--- Required work ---
Please transcribe the listing below in full, exactly as written, leaving out its pictures.

--- Recorded data ---

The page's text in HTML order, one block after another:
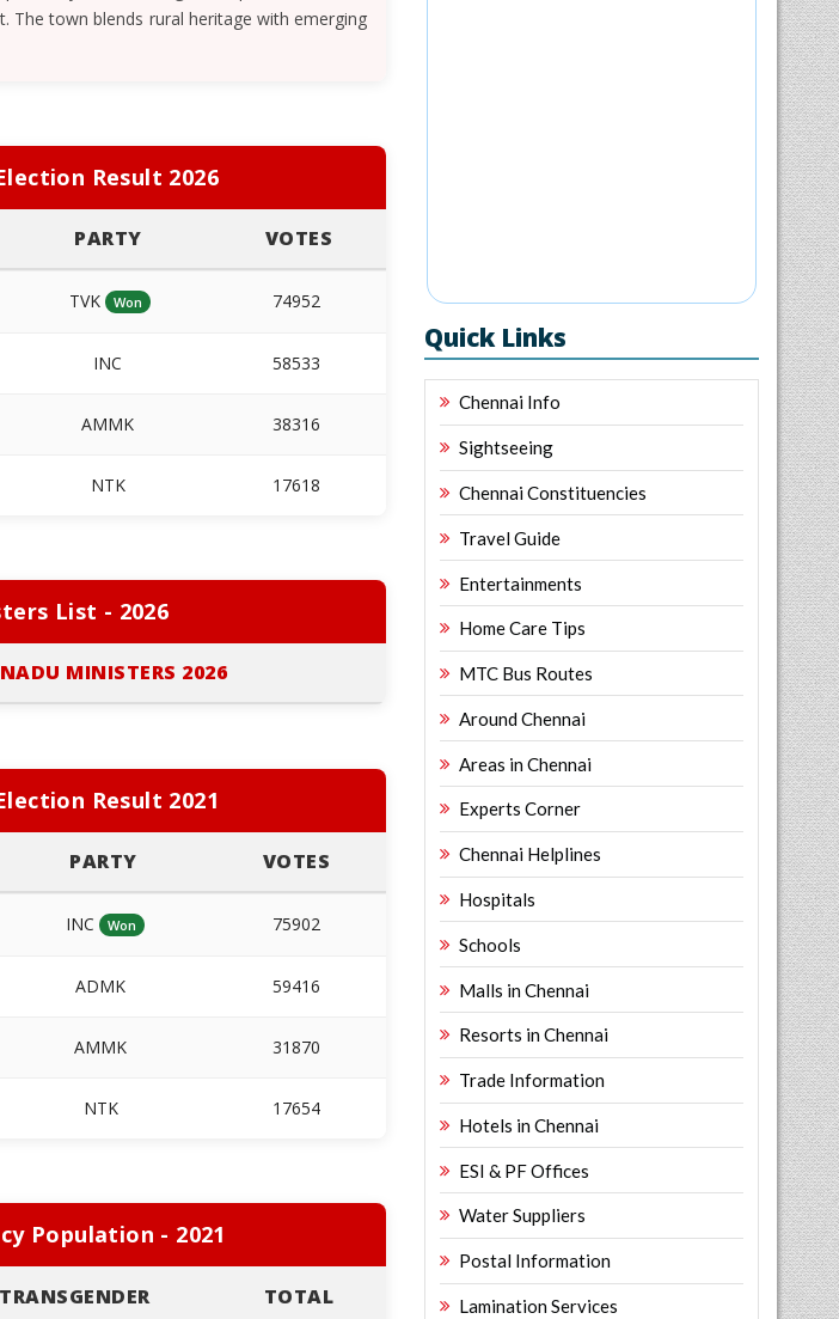
The town blends rural heritage with emerging
Result 2026
PARTY VOTES
TVK Won 74952
INC 58533
AMMK 38316
NTK 17618
List - 2026
MINISTERS 2026
Result 2021
PARTY VOTES
INC Won 75902
ADMK 59416
AMMK 31870
NTK 17654
Population - 2021
TRANSGENDER TOTAL
Quick Links
Chennai Info
Sightseeing
Chennai Constituencies
Travel Guide
Entertainments
Home Care Tips
MTC Bus Routes
Around Chennai
Areas in Chennai
Experts Corner
Chennai Helplines
Hospitals
Schools
Malls in Chennai
Resorts in Chennai
Trade Information
Hotels in Chennai
ESI & PF Offices
Water Suppliers
Postal Information
Lamination Services
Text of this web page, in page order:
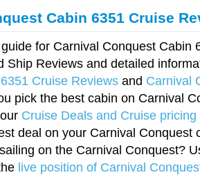
Cabin 6351 Cruise
for Carnival Conquest Cabin
Ship Reviews and detailed
Cruise Reviews and Carnival
pick the best cabin on Carnival
Cruise Deals and Cruise pricing
deal on your Carnival Conquest
on the Carnival Conquest?
live position of Carnival
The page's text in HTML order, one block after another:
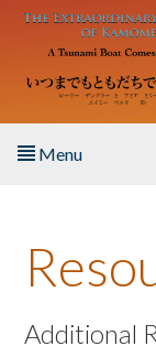
Skip to main content
Menu
About the Book
Listen to the Book
Additional
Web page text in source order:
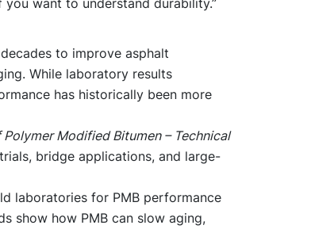
to improve asphalt
While laboratory results
has historically been more
Modified Bitumen – Technical
bridge applications, and large-
laboratories for PMB performance
show how PMB can slow aging,
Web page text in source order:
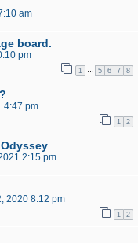
am
board.
pm
1 5 6 7 8
4:47 pm
1 2
2:15 pm
2020 8:12 pm
1 2

--- Written solution ---
The page's text in HTML order, one block after another:
The town blends rural heritage with emerging
Result 2026
PARTY VOTES
TVK Won 74952
INC 58533
AMMK 38316
NTK 17618
List - 2026
MINISTERS 2026
Result 2021
PARTY VOTES
INC Won 75902
ADMK 59416
AMMK 31870
NTK 17654
Population - 2021
TRANSGENDER TOTAL
Quick Links
Chennai Info
Sightseeing
Chennai Constituencies
Travel Guide
Entertainments
Home Care Tips
MTC Bus Routes
Around Chennai
Areas in Chennai
Experts Corner
Chennai Helplines
Hospitals
Schools
Malls in Chennai
Resorts in Chennai
Trade Information
Hotels in Chennai
ESI & PF Offices
Water Suppliers
Postal Information
Lamination Services
Text of this web page, in page order:
Cabin 6351 Cruise
for Carnival Conquest Cabin
Ship Reviews and detailed
Cruise Reviews and Carnival
pick the best cabin on Carnival
Cruise Deals and Cruise pricing
deal on your Carnival Conquest
on the Carnival Conquest?
live position of Carnival
The page's text in HTML order, one block after another:
Skip to main content
Menu
About the Book
Listen to the Book
Additional
Web page text in source order:
to improve asphalt
While laboratory results
has historically been more
Modified Bitumen – Technical
bridge applications, and large-
laboratories for PMB performance
show how PMB can slow aging,
Web page text in source order:
am
board.
pm
1 5 6 7 8
4:47 pm
1 2
2:15 pm
2020 8:12 pm
1 2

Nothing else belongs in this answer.